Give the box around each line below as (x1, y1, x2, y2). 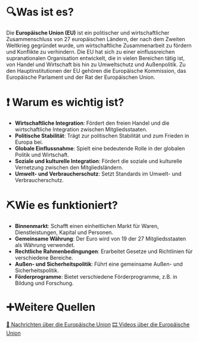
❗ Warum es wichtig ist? (6, 95, 125, 109)
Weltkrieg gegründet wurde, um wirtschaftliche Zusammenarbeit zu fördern (6, 42, 192, 49)
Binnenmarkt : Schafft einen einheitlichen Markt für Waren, (14, 222, 159, 229)
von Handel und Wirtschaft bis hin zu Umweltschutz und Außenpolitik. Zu (6, 61, 186, 68)
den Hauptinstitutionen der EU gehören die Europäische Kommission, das (6, 67, 186, 74)
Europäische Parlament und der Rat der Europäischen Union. (6, 73, 156, 81)
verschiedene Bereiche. (14, 254, 73, 261)
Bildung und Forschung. (14, 279, 74, 286)
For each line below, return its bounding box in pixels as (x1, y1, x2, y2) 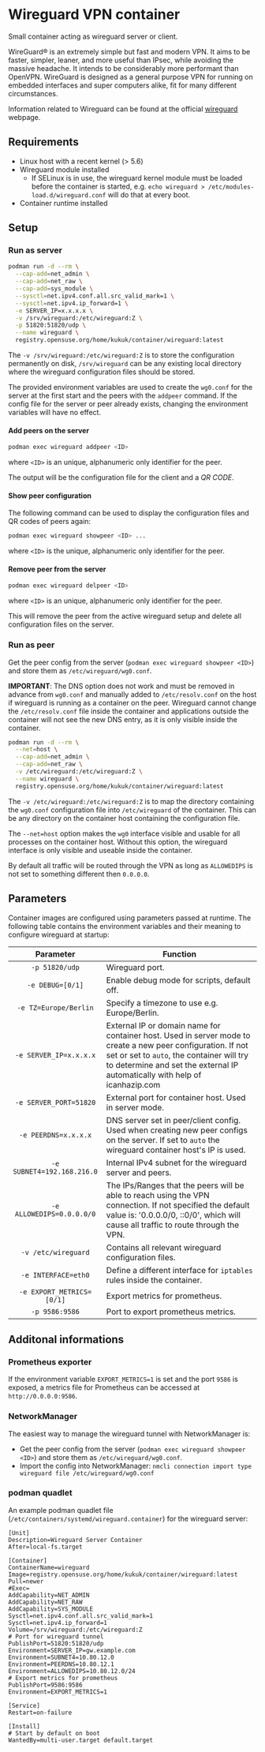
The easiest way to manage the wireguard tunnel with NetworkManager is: (8, 1428, 251, 1438)
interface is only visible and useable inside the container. (8, 845, 193, 855)
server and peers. (106, 1166, 172, 1177)
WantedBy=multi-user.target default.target (8, 1736, 154, 1744)
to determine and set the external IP (106, 1059, 239, 1070)
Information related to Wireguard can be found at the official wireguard (8, 104, 238, 114)
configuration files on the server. (8, 620, 114, 629)
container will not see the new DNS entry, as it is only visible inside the (8, 714, 238, 724)
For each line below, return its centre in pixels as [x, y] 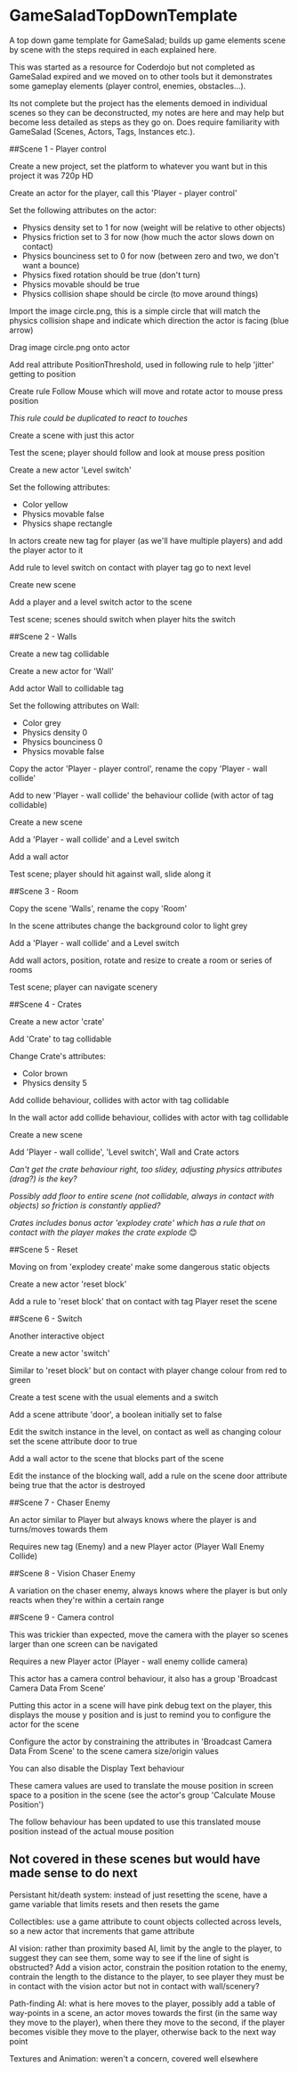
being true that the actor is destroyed [77, 1485]
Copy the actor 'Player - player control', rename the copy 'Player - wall [138, 769]
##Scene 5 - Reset [44, 1249]
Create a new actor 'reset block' [68, 1284]
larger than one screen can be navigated [84, 1644]
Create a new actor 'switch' [60, 1353]
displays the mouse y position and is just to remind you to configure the [140, 1715]
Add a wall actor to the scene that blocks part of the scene [117, 1458]
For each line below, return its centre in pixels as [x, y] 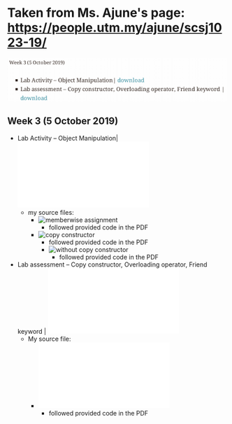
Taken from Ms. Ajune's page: [96, 13]
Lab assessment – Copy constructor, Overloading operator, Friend [112, 264]
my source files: [51, 212]
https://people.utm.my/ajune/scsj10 [115, 28]
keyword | [32, 331]
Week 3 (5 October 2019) [63, 121]
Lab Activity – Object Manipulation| [68, 138]

■ ■ ■ ■ ■ ■ ■

From the first line of the records down through the line containing "Binnenmarkt : Schafft", transcribe exactly those lines and no others, both ends kept, pictures dropped.

Give the box around each line below as (x1, y1, x2, y2). 
❗ Warum es wichtig ist? (6, 95, 125, 109)
Weltkrieg gegründet wurde, um wirtschaftliche Zusammenarbeit zu fördern (6, 42, 192, 49)
Binnenmarkt : Schafft einen einheitlichen Markt für Waren, (14, 222, 159, 229)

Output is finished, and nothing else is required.